_Exercise_
Transcribe the full listing exactly, and drop every picture.
┌──
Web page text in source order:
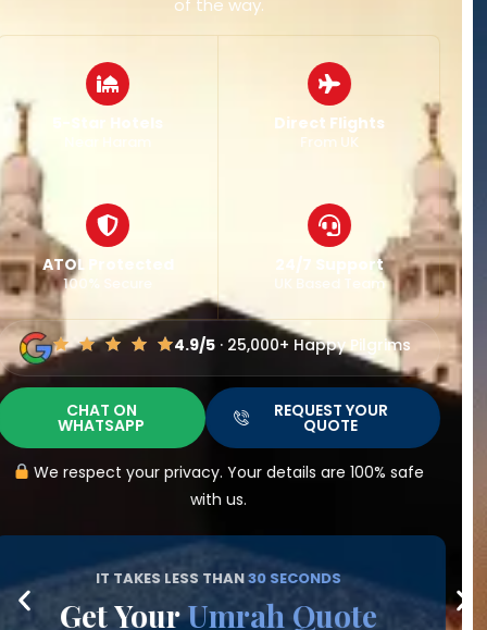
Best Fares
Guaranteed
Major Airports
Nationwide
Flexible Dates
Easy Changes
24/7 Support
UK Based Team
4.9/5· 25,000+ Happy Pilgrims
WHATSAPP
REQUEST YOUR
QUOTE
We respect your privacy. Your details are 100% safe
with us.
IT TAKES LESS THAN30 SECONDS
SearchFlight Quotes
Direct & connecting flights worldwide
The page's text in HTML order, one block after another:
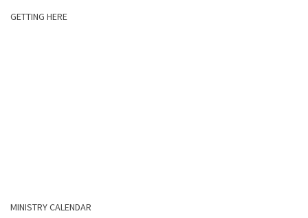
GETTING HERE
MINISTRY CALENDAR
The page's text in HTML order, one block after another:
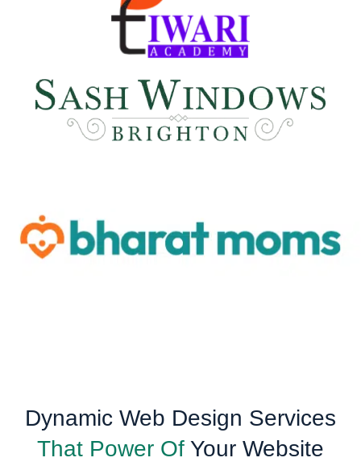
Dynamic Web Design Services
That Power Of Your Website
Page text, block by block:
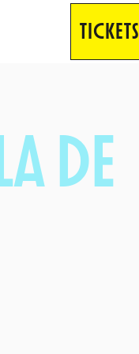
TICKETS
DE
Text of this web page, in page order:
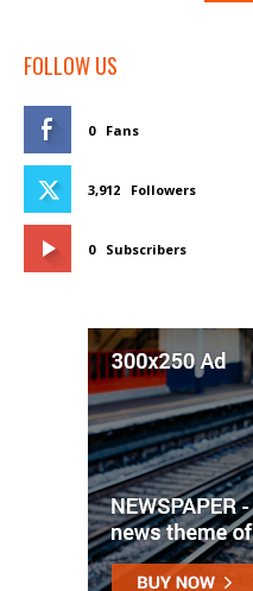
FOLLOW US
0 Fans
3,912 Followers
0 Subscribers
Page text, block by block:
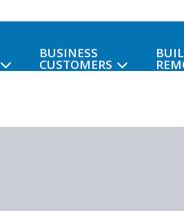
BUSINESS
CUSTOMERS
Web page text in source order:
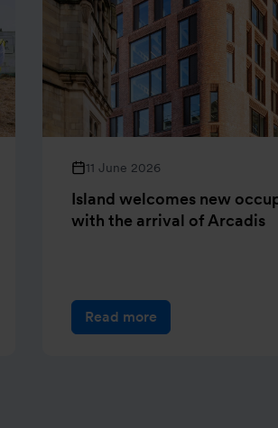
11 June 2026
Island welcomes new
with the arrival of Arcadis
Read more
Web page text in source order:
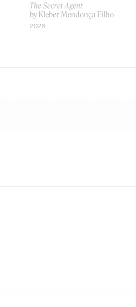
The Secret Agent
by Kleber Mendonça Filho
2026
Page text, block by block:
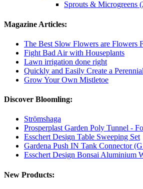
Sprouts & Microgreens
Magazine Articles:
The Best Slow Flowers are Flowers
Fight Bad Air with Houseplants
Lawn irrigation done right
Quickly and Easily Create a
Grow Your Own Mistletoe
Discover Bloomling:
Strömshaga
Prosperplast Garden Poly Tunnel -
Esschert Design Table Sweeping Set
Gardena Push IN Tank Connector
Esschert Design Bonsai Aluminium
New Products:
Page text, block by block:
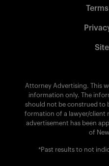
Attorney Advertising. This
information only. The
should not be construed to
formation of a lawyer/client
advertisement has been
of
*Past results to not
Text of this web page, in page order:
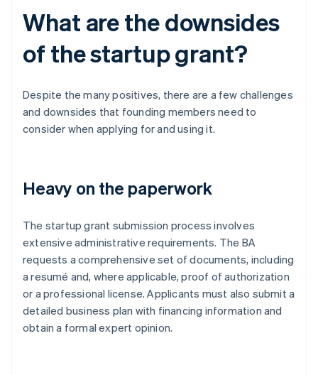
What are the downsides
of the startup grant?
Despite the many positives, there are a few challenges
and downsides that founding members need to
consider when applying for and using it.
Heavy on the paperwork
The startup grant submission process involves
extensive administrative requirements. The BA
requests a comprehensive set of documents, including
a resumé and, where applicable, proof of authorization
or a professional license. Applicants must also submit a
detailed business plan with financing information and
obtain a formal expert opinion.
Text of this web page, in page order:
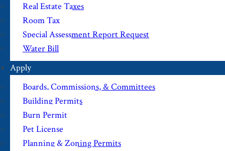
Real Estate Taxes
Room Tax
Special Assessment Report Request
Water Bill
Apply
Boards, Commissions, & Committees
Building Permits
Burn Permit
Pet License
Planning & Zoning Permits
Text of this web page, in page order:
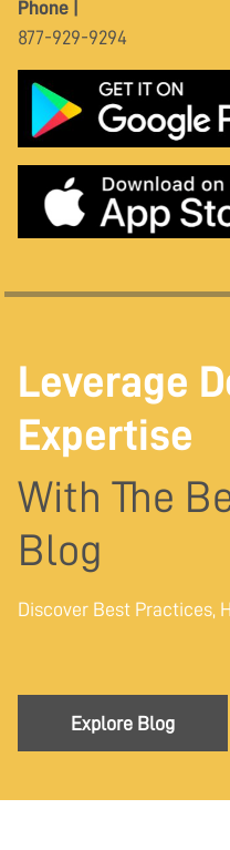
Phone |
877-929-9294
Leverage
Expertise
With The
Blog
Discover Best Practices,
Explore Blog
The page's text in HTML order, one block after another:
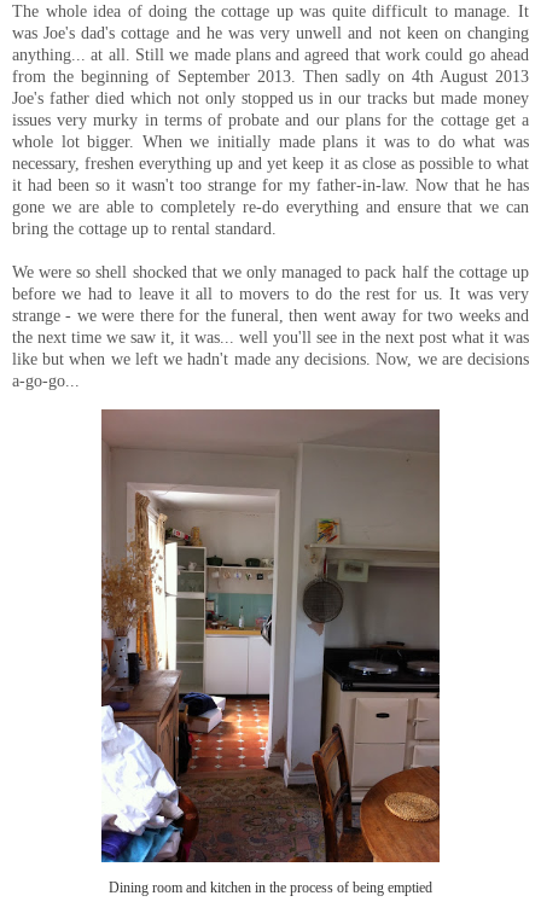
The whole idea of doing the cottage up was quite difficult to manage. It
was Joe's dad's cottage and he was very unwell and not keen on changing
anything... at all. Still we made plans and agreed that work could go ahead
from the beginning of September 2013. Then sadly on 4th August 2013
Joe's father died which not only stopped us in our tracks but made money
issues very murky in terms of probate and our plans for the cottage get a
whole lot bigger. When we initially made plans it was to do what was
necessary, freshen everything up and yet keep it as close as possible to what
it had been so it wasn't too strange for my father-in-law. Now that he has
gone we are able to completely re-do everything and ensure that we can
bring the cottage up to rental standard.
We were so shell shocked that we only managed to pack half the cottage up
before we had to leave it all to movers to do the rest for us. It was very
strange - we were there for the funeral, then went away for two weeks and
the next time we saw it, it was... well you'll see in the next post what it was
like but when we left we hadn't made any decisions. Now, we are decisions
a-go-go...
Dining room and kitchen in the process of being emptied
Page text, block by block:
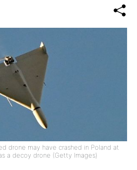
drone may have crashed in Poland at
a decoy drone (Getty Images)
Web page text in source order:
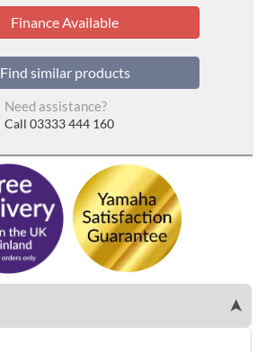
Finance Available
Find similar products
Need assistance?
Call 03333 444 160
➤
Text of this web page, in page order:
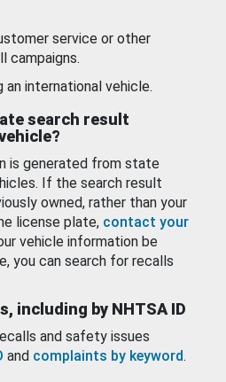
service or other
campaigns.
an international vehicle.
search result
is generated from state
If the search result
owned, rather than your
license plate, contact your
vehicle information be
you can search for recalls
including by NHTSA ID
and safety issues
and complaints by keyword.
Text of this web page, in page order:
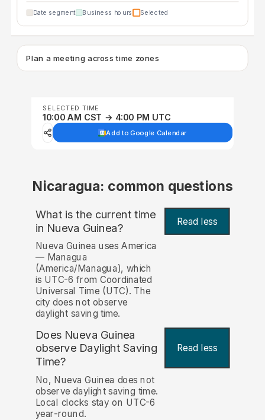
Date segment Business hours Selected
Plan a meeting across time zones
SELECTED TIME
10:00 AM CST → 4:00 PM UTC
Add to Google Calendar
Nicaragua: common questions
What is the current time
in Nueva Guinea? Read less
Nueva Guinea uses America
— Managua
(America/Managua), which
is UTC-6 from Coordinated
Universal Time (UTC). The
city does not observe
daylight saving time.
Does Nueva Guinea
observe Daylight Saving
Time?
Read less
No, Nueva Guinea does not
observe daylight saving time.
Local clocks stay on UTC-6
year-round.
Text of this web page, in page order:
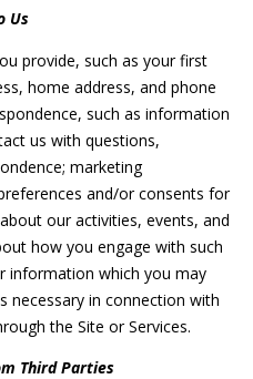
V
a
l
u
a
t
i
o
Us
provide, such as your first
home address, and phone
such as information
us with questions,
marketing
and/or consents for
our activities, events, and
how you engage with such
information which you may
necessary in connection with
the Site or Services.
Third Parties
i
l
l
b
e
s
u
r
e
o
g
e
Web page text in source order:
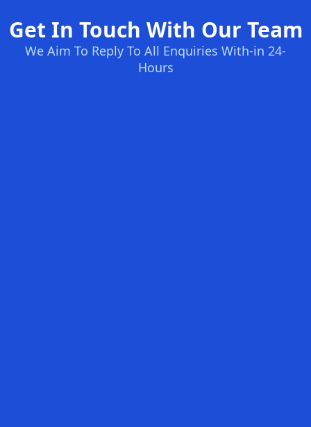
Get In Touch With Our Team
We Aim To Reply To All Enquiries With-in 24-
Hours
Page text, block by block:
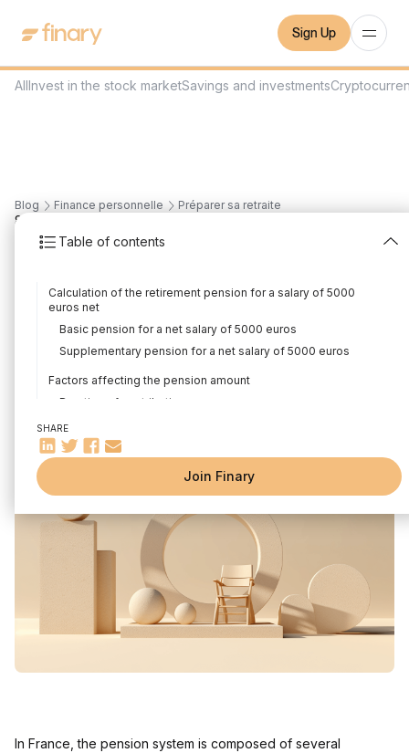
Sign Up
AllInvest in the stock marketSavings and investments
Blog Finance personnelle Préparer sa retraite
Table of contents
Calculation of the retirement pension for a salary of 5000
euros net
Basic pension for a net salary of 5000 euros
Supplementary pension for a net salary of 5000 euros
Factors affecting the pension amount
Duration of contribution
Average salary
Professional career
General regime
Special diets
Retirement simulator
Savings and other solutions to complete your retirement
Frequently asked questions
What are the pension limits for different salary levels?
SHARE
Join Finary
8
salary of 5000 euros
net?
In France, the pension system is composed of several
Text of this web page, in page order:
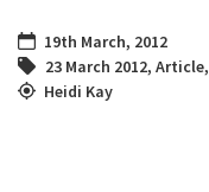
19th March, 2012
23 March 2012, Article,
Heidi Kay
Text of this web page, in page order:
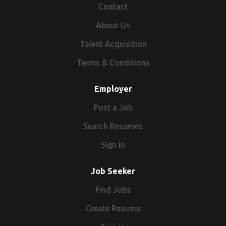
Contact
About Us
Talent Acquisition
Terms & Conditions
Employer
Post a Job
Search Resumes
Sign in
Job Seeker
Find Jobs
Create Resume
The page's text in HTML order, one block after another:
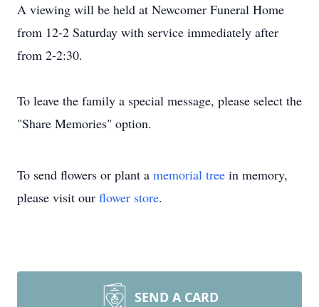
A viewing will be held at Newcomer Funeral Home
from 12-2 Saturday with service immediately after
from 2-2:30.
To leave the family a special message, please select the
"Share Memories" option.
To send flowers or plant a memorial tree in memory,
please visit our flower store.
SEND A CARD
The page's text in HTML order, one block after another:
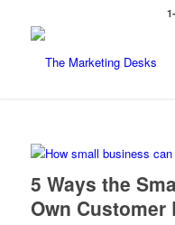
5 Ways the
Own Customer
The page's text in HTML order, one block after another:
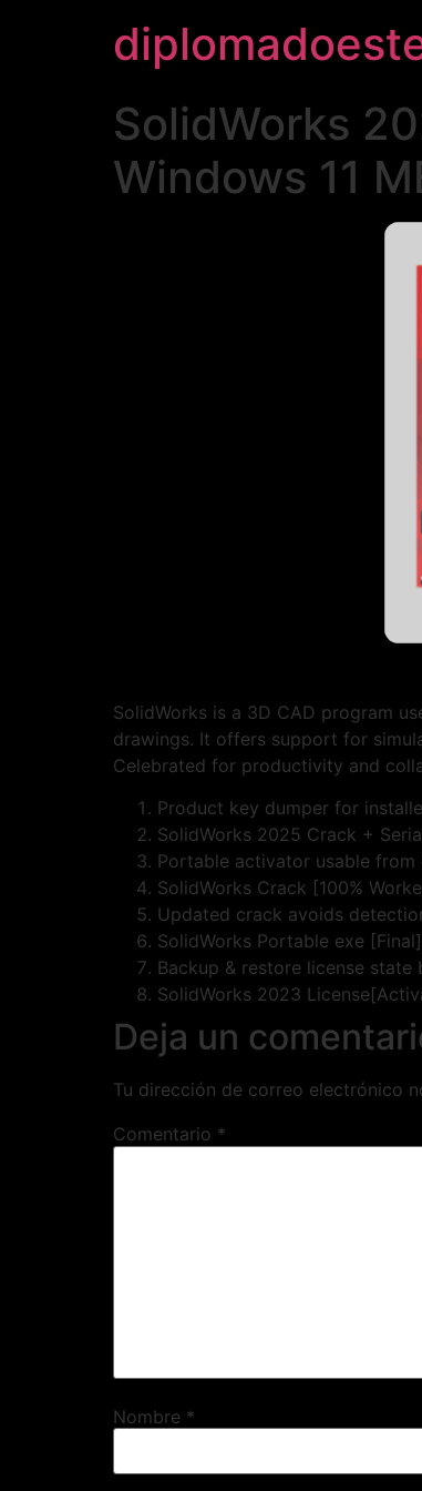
└──
_The completed task_
Web page text in source order:
Best Fares
Guaranteed
Major Airports
Nationwide
Flexible Dates
Easy Changes
24/7 Support
UK Based Team
4.9/5· 25,000+ Happy Pilgrims
WHATSAPP
REQUEST YOUR
QUOTE
We respect your privacy. Your details are 100% safe
with us.
IT TAKES LESS THAN30 SECONDS
SearchFlight Quotes
Direct & connecting flights worldwide
The page's text in HTML order, one block after another:
GETTING HERE
MINISTRY CALENDAR
The page's text in HTML order, one block after another:
Dynamic Web Design Services
That Power Of Your Website
Page text, block by block:
TICKETS
DE
Text of this web page, in page order:
FOLLOW US
0 Fans
3,912 Followers
0 Subscribers
Page text, block by block:
BUSINESS
CUSTOMERS
Web page text in source order:
11 June 2026
Island welcomes new
with the arrival of Arcadis
Read more
Web page text in source order:
The Secret Agent
by Kleber Mendonça Filho
2026
Page text, block by block:
Sprouts & Microgreens
Magazine Articles:
The Best Slow Flowers are Flowers
Fight Bad Air with Houseplants
Lawn irrigation done right
Quickly and Easily Create a
Grow Your Own Mistletoe
Discover Bloomling:
Strömshaga
Prosperplast Garden Poly Tunnel -
Esschert Design Table Sweeping Set
Gardena Push IN Tank Connector
Esschert Design Bonsai Aluminium
New Products:
Page text, block by block:
Attorney Advertising. This
information only. The
should not be construed to
formation of a lawyer/client
advertisement has been
of
*Past results to not
Text of this web page, in page order:
What are the downsides
of the startup grant?
Despite the many positives, there are a few challenges
and downsides that founding members need to
consider when applying for and using it.
Heavy on the paperwork
The startup grant submission process involves
extensive administrative requirements. The BA
requests a comprehensive set of documents, including
a resumé and, where applicable, proof of authorization
or a professional license. Applicants must also submit a
detailed business plan with financing information and
obtain a formal expert opinion.
Text of this web page, in page order:
Real Estate Taxes
Room Tax
Special Assessment Report Request
Water Bill
Apply
Boards, Commissions, & Committees
Building Permits
Burn Permit
Pet License
Planning & Zoning Permits
Text of this web page, in page order:
Phone |
877-929-9294
Leverage
Expertise
With The
Blog
Discover Best Practices,
Explore Blog
The page's text in HTML order, one block after another:
The whole idea of doing the cottage up was quite difficult to manage. It
was Joe's dad's cottage and he was very unwell and not keen on changing
anything... at all. Still we made plans and agreed that work could go ahead
from the beginning of September 2013. Then sadly on 4th August 2013
Joe's father died which not only stopped us in our tracks but made money
issues very murky in terms of probate and our plans for the cottage get a
whole lot bigger. When we initially made plans it was to do what was
necessary, freshen everything up and yet keep it as close as possible to what
it had been so it wasn't too strange for my father-in-law. Now that he has
gone we are able to completely re-do everything and ensure that we can
bring the cottage up to rental standard.
We were so shell shocked that we only managed to pack half the cottage up
before we had to leave it all to movers to do the rest for us. It was very
strange - we were there for the funeral, then went away for two weeks and
the next time we saw it, it was... well you'll see in the next post what it was
like but when we left we hadn't made any decisions. Now, we are decisions
a-go-go...
Dining room and kitchen in the process of being emptied
Page text, block by block:
drone may have crashed in Poland at
a decoy drone (Getty Images)
Web page text in source order:
Finance Available
Find similar products
Need assistance?
Call 03333 444 160
➤
Text of this web page, in page order:
service or other
campaigns.
an international vehicle.
search result
is generated from state
If the search result
owned, rather than your
license plate, contact your
vehicle information be
you can search for recalls
including by NHTSA ID
and safety issues
and complaints by keyword.
Text of this web page, in page order:
Date segment Business hours Selected
Plan a meeting across time zones
SELECTED TIME
10:00 AM CST → 4:00 PM UTC
Add to Google Calendar
Nicaragua: common questions
What is the current time
in Nueva Guinea? Read less
Nueva Guinea uses America
— Managua
(America/Managua), which
is UTC-6 from Coordinated
Universal Time (UTC). The
city does not observe
daylight saving time.
Does Nueva Guinea
observe Daylight Saving
Time?
Read less
No, Nueva Guinea does not
observe daylight saving time.
Local clocks stay on UTC-6
year-round.
Text of this web page, in page order:
V
a
l
u
a
t
i
o
Us
provide, such as your first
home address, and phone
such as information
us with questions,
marketing
and/or consents for
our activities, events, and
how you engage with such
information which you may
necessary in connection with
the Site or Services.
Third Parties
i
l
l
b
e
s
u
r
e
o
g
e
Web page text in source order:
Get In Touch With Our Team
We Aim To Reply To All Enquiries With-in 24-
Hours
Page text, block by block:
Sign Up
AllInvest in the stock marketSavings and investments
Blog Finance personnelle Préparer sa retraite
Table of contents
Calculation of the retirement pension for a salary of 5000
euros net
Basic pension for a net salary of 5000 euros
Supplementary pension for a net salary of 5000 euros
Factors affecting the pension amount
Duration of contribution
Average salary
Professional career
General regime
Special diets
Retirement simulator
Savings and other solutions to complete your retirement
Frequently asked questions
What are the pension limits for different salary levels?
SHARE
Join Finary
8
salary of 5000 euros
net?
In France, the pension system is composed of several
Text of this web page, in page order:
19th March, 2012
23 March 2012, Article,
Heidi Kay
Text of this web page, in page order:
Contact
About Us
Talent Acquisition
Terms & Conditions
Employer
Post a Job
Search Resumes
Sign in
Job Seeker
Find Jobs
Create Resume
The page's text in HTML order, one block after another:
A viewing will be held at Newcomer Funeral Home
from 12-2 Saturday with service immediately after
from 2-2:30.
To leave the family a special message, please select the
"Share Memories" option.
To send flowers or plant a memorial tree in memory,
please visit our flower store.
SEND A CARD
The page's text in HTML order, one block after another:
5 Ways the
Own Customer
The page's text in HTML order, one block after another:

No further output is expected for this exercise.